The documentary rightly points to the poem “Nikki-Rosa” to underscore Giovanni’s authority over her own narrative. His words, eerily quoted by the film’s executive producer Taraji P. Henson in her narration throughout the film, are as powerful as ever:
“I really hope that no white person ever has a reason/ to write about me/ because they never understand/ black love is black wealth/ and they will/ probably talk about my rough childhood/ and never understand/ while I was quiet happy.”
In culture, even now, we still talk about the problems of negotiating our blackness, our femininity, and surrendering our power to those who couldn’t care less. Giovanni wrote about these issues years ago, in a world that was fighting the same battles as it is today over equality, sexual freedom, and misogyny, both inside and outside the community.
That’s why her other works like 1983’s “Those Who Ride the Night Winds” and even her more personal lyrics like 2007’s “Acolytes” and 2020’s “Make It Rain” feel like such forward-thinking material. Because like Blume, Giovanni has always had a knack for speaking directly to audiences in need. And readers have yet to hear it.

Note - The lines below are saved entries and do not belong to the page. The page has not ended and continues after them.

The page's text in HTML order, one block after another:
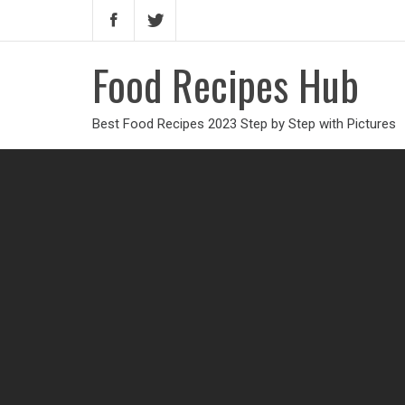
Food Recipes Hub
Best Food Recipes 2023 Step by Step with Pictures
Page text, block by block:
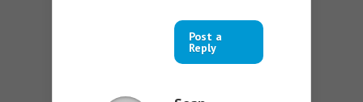
Post a
Reply
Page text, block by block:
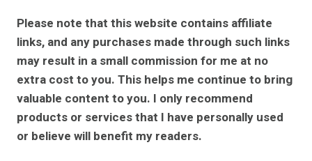
Please note that this website contains affiliate
links, and any purchases made through such links
may result in a small commission for me at no
extra cost to you. This helps me continue to bring
valuable content to you. I only recommend
products or services that I have personally used
or believe will benefit my readers.
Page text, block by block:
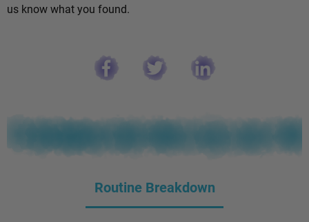
us know what you found.
Routine Breakdown
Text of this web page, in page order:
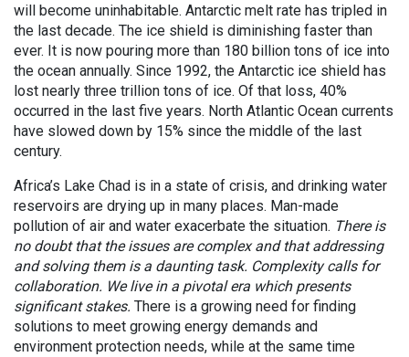
will become uninhabitable. Antarctic melt rate has tripled in
the last decade. The ice shield is diminishing faster than
ever. It is now pouring more than 180 billion tons of ice into
the ocean annually. Since 1992, the Antarctic ice shield has
lost nearly three trillion tons of ice. Of that loss, 40%
occurred in the last five years. North Atlantic Ocean currents
have slowed down by 15% since the middle of the last
century.
Africa’s Lake Chad is in a state of crisis, and drinking water
reservoirs are drying up in many places. Man-made
pollution of air and water exacerbate the situation. There is
no doubt that the issues are complex and that addressing
and solving them is a daunting task. Complexity calls for
collaboration. We live in a pivotal era which presents
significant stakes. There is a growing need for finding
solutions to meet growing energy demands and
environment protection needs, while at the same time
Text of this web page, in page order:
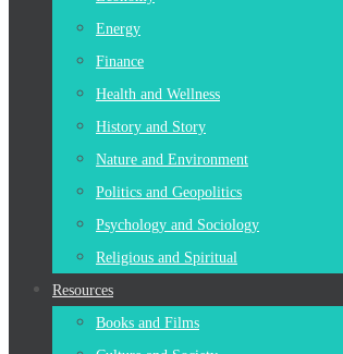
Energy
Finance
Health and Wellness
History and Story
Nature and Environment
Politics and Geopolitics
Psychology and Sociology
Religious and Spiritual
Resources
Books and Films
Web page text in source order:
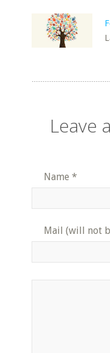
Leave
Name *
Mail (will not
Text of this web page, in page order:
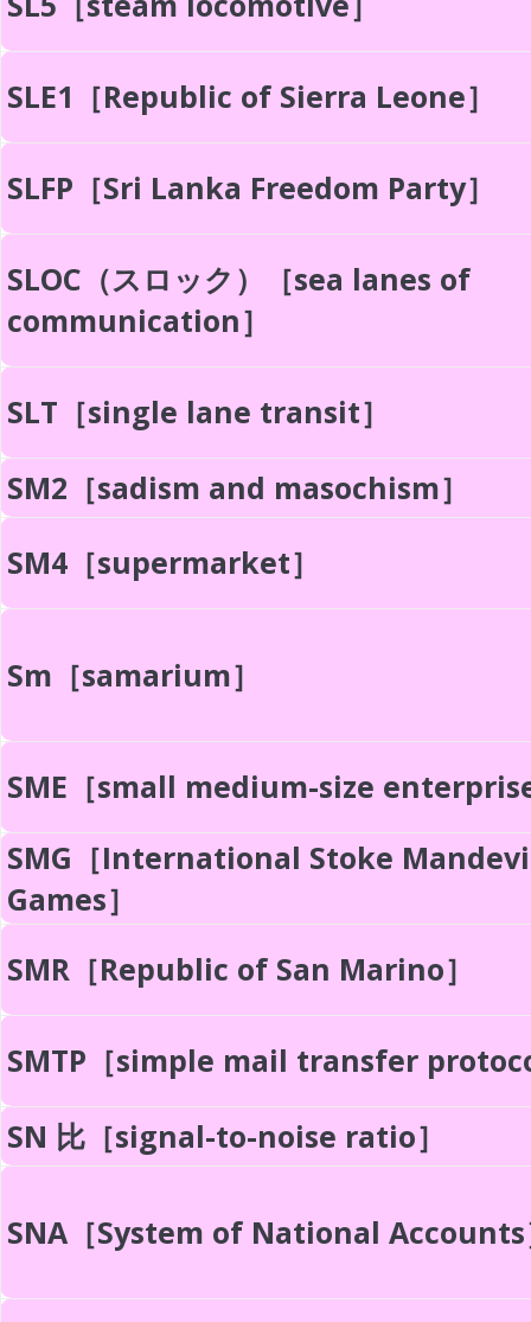
SLE1［Republic of Sierra Leone］
SLFP［Sri Lanka Freedom Party］
SLOC（スロック）［sea lanes of
communication］
SLT［single lane transit］
SM2［sadism and masochism］
SM4［supermarket］
Sm［samarium］
SME［small medium-size
SMG［International Stoke
Games］
SMR［Republic of San Marino］
SMTP［simple mail transfer
SN 比［signal-to-noise ratio］
SNA［System of National Accounts
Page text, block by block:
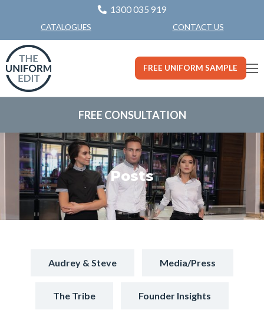
1300 035 919
CATALOGUES CONTACT US
FREE UNIFORM SAMPLE
FREE CONSULTATION
Posts
Audrey & Steve Media/Press
The Tribe Founder Insights
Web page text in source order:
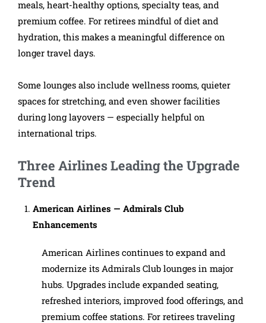
meals, heart-healthy options, specialty teas, and
premium coffee. For retirees mindful of diet and
hydration, this makes a meaningful difference on
longer travel days.
Some lounges also include wellness rooms, quieter
spaces for stretching, and even shower facilities
during long layovers — especially helpful on
international trips.
Three Airlines Leading the Upgrade
Trend
American Airlines — Admirals Club
Enhancements
American Airlines continues to expand and
modernize its Admirals Club lounges in major
hubs. Upgrades include expanded seating,
refreshed interiors, improved food offerings, and
premium coffee stations. For retirees traveling
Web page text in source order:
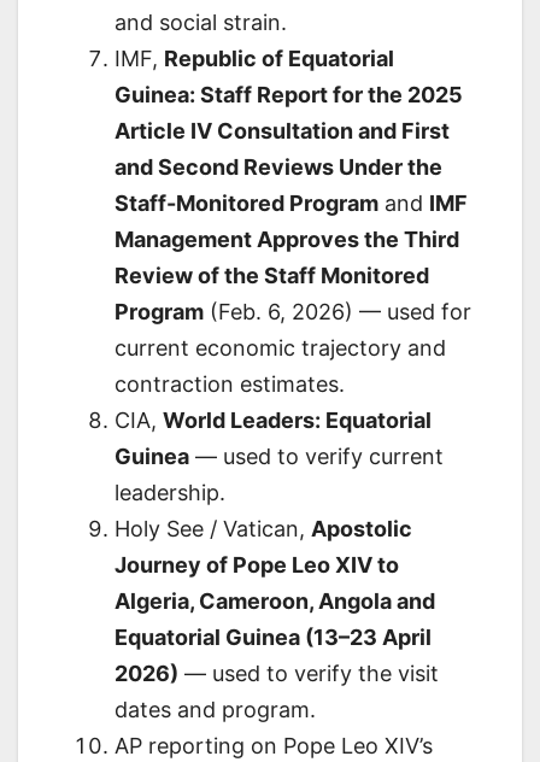
and social strain.
IMF, Republic of Equatorial
Guinea: Staff Report for the 2025
Article IV Consultation and First
and Second Reviews Under the
Staff-Monitored Program and IMF
Management Approves the Third
Review of the Staff Monitored
Program (Feb. 6, 2026) — used for
current economic trajectory and
contraction estimates.
CIA, World Leaders: Equatorial
Guinea — used to verify current
leadership.
Holy See / Vatican, Apostolic
Journey of Pope Leo XIV to
Algeria, Cameroon, Angola and
Equatorial Guinea (13–23 April
2026) — used to verify the visit
dates and program.
AP reporting on Pope Leo XIV’s
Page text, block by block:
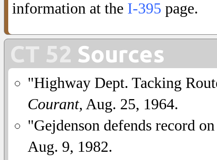
information at the I-395 page.
CT 52 Sources
"Highway Dept. Tacking
Courant, Aug. 25, 1964.
"Gejdenson defends record
Aug. 9, 1982.
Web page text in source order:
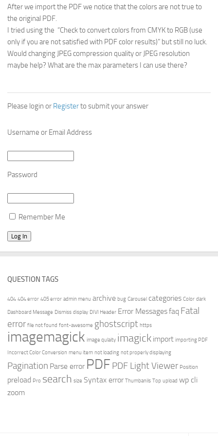
After we import the PDF we notice that the colors are not true to
the original PDF.
I tried using the “Check to convert colors from CMYK to RGB (use
only if you are not satisfied with PDF color results)” but still no luck.
Would changing JPEG compression quality or JPEG resolution
maybe help? What are the max parameters I can use there?
Please login or Registerto submit your answer
Username or Email Address
Password
Remember Me
QUESTION TAGS
404 404 error 405 error admin menu archive bug Carousel categories Color dark
Dashboard Message Dismiss display DIVI Header Error Messagesfaq Fatal
error file not found font-awesome ghostscript https
imagemagick image qulaity imagick import importing PDF
Incorrect Color Conversion menu item not loading not properly displaying
Pagination Parse error PDF PDF Light Viewer Position
preload Pro search size Syntax error Thumbanils Top upload wp cli
zoom
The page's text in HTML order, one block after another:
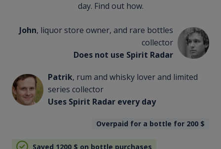
day. Find out how.
John, liquor store owner, and rare bottles
collector
Does not use Spirit Radar
Patrik, rum and whisky lover and limited
series collector
Uses Spirit Radar every day
Overpaid for a bottle for 200 $
Saved 1200 $ on bottle purchases
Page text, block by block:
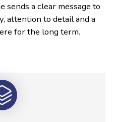
a clear message to
attention to detail and a
for the long term.
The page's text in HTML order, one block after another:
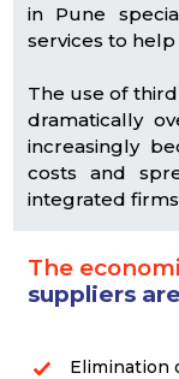
in Pune
services to
The use of
dramatically
increasingly
costs and
integrated
The
suppliers
Elimination
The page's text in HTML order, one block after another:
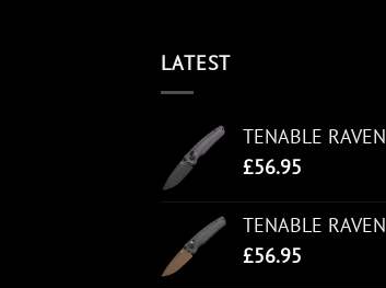
LATEST
TENABLE RAVEN
£56.95
TENABLE RAVEN
£56.95
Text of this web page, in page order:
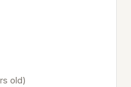
old)
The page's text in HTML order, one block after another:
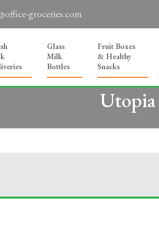
groceries.com
Glass
Milk
Bottles
Fruit Boxes
& Healthy
Snacks
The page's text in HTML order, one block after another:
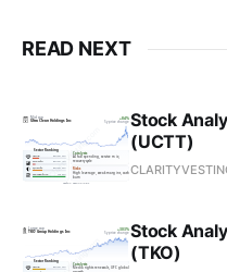
READ NEXT
Stock
(UCTT)
Stock
(TKO)
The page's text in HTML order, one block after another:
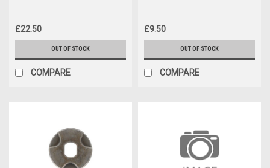
£22.50
OUT OF STOCK
COMPARE
£9.50
OUT OF STOCK
COMPARE
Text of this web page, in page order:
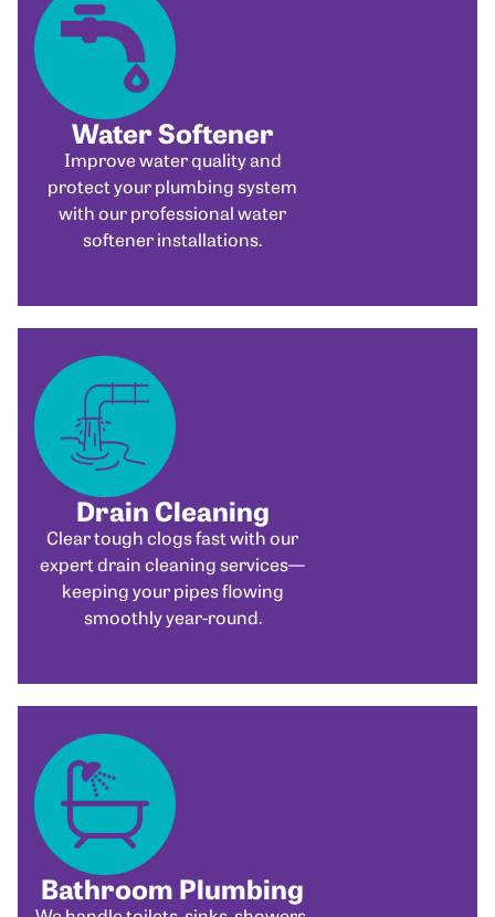
Water Softener
Improve water quality and
protect your plumbing system
with our professional water
softener installations.
Drain Cleaning
Clear tough clogs fast with our
expert drain cleaning services—
keeping your pipes flowing
smoothly year-round.
Bathroom Plumbing
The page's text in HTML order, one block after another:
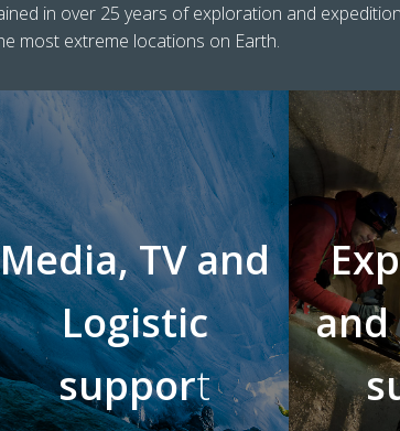
in over 25 years of exploration and
most extreme locations on Earth.
Media, TV and
Logistic
support

While it’s a little depressing that these struggles for basic human existence are still relevant today, it’s nice to see how many people are taking part in this struggle, that Giovanni remains at the forefront of the fight, and that they are people from all generations attracts.
Just as “Judy Blume Forever” highlights the author’s connection to fans new and old, “Going to Mars: The Nikki Giovanni Project” is one of the author’s still jam-packed reads, with audiences nodding their heads and laughing with her while she jokes and reads from one of her books. This kind of commitment is immortal.
Because everyone, no matter their age and how much time has passed, could use a reminder of who they are and where they need to go.